As comptroller, Scott will work everyday to make life a little easier for you. That mean's being the watchdog of our city's budget—that is what a comptroller does, for anyone here who still didn't know, but I'm guessing that's about half of you. He'll bring the same independence, integrity, and reform-minded approach to government that have been the hallmark of his public service for the past 20 years. Just in case you were worried, no one fed me the term "reform-minded"; I know that term and I use it all the time...in lovemaking situations.
A few recent highlights of Scott's political career include, but are not limited to: he released the first comprehensive report on the city's tech economy and how to grow it for all five boroughs—not just for Chelsea or Williamsburg.
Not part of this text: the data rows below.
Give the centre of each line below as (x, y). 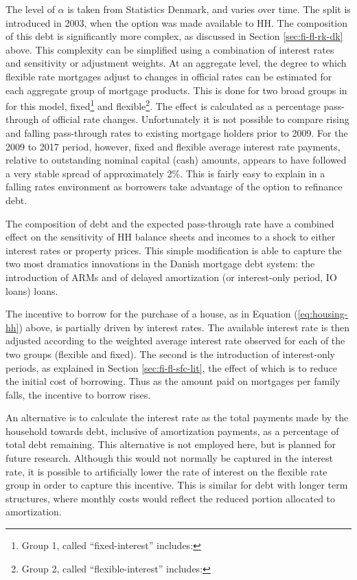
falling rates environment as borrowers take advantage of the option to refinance (174, 187)
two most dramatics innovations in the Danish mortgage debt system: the (160, 264)
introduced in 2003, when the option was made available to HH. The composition (176, 22)
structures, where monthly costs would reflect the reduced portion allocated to (171, 498)
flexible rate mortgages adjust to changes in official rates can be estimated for (169, 76)
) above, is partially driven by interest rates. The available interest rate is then (184, 327)
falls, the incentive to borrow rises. (78, 394)
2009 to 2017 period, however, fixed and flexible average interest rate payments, (173, 146)
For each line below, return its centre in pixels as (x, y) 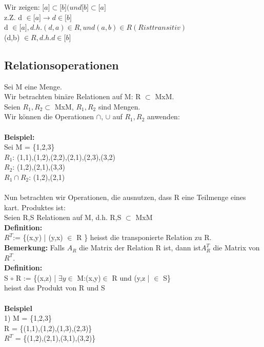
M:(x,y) (89, 277)
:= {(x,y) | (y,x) (38, 237)
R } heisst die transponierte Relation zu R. (144, 237)
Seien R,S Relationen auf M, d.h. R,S (63, 217)
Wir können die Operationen (49, 116)
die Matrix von (236, 248)
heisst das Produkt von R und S (55, 288)
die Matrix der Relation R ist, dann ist (140, 248)
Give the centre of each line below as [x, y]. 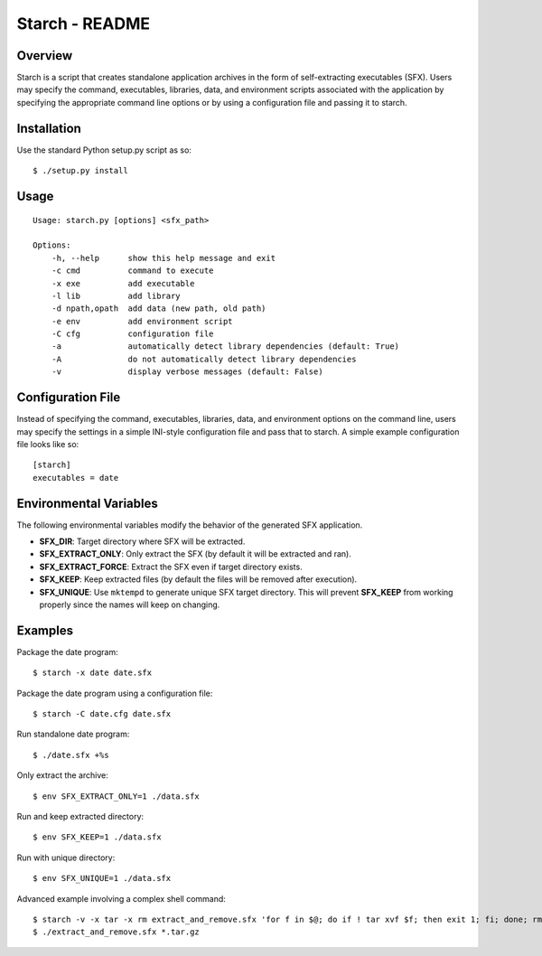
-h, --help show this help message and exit [163, 258]
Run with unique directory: [66, 858]
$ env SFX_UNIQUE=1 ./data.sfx [102, 878]
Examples [45, 630]
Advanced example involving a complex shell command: [121, 898]
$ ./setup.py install [80, 171]
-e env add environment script [142, 321]
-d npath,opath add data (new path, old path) [159, 309]
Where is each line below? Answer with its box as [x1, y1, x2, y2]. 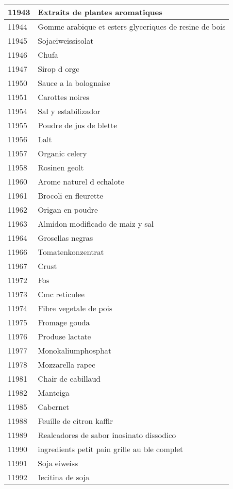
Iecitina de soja [38, 472, 90, 483]
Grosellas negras [38, 232, 93, 243]
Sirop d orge [38, 63, 80, 74]
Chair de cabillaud [38, 373, 100, 384]
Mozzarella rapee [38, 359, 96, 370]
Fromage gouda [38, 317, 90, 328]
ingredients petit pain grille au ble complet [38, 443, 183, 455]
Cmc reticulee [38, 288, 85, 300]
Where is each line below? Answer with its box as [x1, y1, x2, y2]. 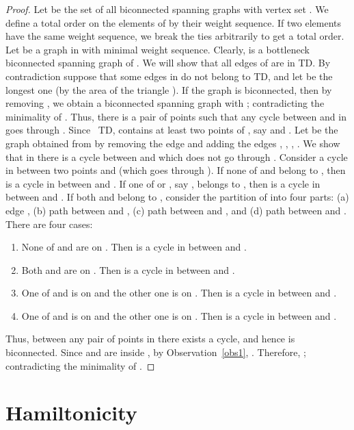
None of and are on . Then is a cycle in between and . [21, 240, 247, 254]
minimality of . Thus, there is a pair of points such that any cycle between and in [5, 109, 346, 123]
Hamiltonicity [5, 399, 137, 427]
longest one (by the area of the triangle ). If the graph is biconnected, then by [5, 82, 332, 97]
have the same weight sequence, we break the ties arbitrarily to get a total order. [5, 29, 344, 43]
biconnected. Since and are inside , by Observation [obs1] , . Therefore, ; [5, 345, 306, 359]
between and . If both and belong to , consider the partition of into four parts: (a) [5, 190, 349, 204]
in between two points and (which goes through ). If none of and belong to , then [5, 163, 346, 177]
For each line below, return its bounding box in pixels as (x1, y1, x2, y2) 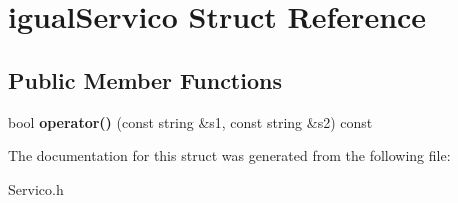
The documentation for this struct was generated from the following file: (8, 145, 451, 166)
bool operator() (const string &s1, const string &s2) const (8, 111, 373, 132)
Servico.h (8, 178, 64, 199)
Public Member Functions (8, 64, 282, 95)
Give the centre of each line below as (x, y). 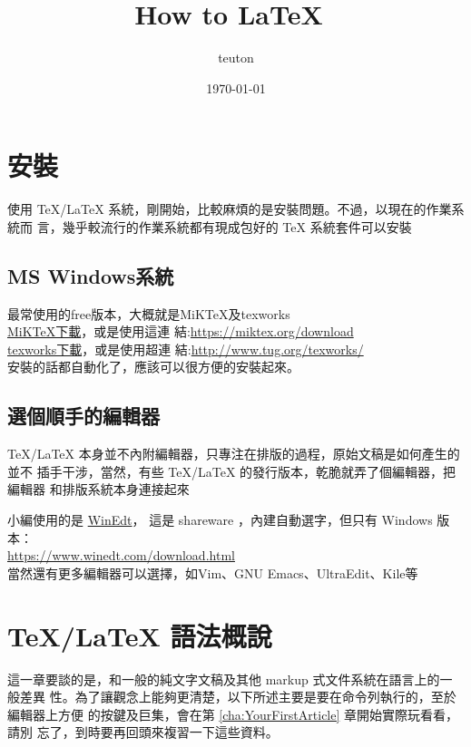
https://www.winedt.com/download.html (121, 555)
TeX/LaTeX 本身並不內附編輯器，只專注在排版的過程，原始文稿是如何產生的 (234, 454)
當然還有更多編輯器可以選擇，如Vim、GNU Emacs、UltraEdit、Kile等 (213, 572)
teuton (236, 58)
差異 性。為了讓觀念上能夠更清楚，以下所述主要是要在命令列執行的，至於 (238, 697)
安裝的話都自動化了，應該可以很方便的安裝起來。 (153, 367)
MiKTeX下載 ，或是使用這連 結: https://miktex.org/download (181, 331)
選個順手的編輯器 (83, 416)
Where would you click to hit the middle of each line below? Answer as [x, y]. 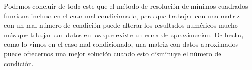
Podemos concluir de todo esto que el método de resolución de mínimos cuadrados [126, 6]
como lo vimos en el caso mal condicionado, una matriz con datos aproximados [121, 44]
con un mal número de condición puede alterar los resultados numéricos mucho [121, 25]
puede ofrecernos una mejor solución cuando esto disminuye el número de [113, 53]
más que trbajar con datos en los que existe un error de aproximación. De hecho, [124, 34]
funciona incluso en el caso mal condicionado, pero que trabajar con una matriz [122, 15]
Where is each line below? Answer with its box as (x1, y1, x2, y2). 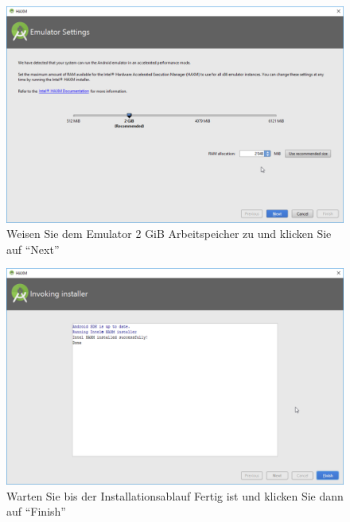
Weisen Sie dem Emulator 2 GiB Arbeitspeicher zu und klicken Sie (6, 225, 332, 242)
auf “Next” (6, 240, 60, 257)
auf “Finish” (6, 503, 66, 520)
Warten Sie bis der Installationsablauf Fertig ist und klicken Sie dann (6, 487, 344, 504)
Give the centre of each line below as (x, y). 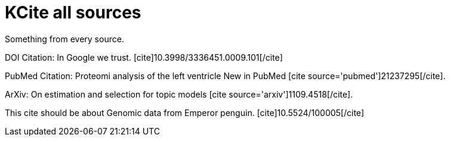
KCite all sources (73, 12)
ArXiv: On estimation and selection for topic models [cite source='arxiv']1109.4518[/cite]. (179, 94)
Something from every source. (64, 39)
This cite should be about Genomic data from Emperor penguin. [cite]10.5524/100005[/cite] (185, 112)
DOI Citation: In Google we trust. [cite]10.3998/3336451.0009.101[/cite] (144, 57)
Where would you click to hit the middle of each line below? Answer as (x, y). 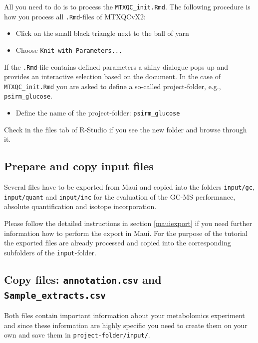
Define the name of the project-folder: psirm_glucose (98, 113)
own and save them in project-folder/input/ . (77, 335)
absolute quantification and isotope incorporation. (80, 206)
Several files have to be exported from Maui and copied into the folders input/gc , (129, 187)
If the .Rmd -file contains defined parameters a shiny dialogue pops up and (116, 66)
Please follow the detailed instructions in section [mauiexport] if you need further (128, 223)
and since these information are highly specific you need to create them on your (126, 325)
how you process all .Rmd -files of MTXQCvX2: (75, 16)
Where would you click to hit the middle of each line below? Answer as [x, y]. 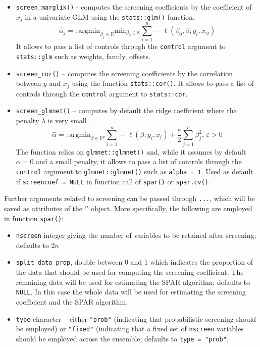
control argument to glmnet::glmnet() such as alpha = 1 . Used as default [135, 171]
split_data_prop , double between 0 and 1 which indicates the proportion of [135, 262]
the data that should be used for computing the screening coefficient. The [130, 272]
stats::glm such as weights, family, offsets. [83, 56]
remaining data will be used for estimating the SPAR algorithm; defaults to [133, 282]
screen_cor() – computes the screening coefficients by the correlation [124, 73]
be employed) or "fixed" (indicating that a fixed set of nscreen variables [130, 329]
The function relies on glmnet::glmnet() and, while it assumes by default [131, 151]
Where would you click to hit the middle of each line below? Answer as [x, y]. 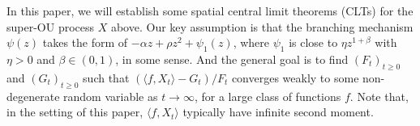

He authored landmark laws on domestic violence as a member of the state assembly, and passed the state's first anti-stalking legislation, which has been really great for me because I just can't get rid of them hos. He's protecting New York city women and this dude Darren who I have been taking voyeuristic photos of for years.
And for 20 years, Scott Stringer has been on the front lines of fighting for tenants' rights and supporting the preservation and development of affordable housing—something New York city really needs more of. A one-bedroom apartment shouldn't cost $6,000, but Europeans don't know that. They're paying whatever, and it's really everything. Scott has a really good plan. He has a record of honesty, transparency, and accountability to his constituents, and I am proud to endorse Scott Stringer as our next city comptroller."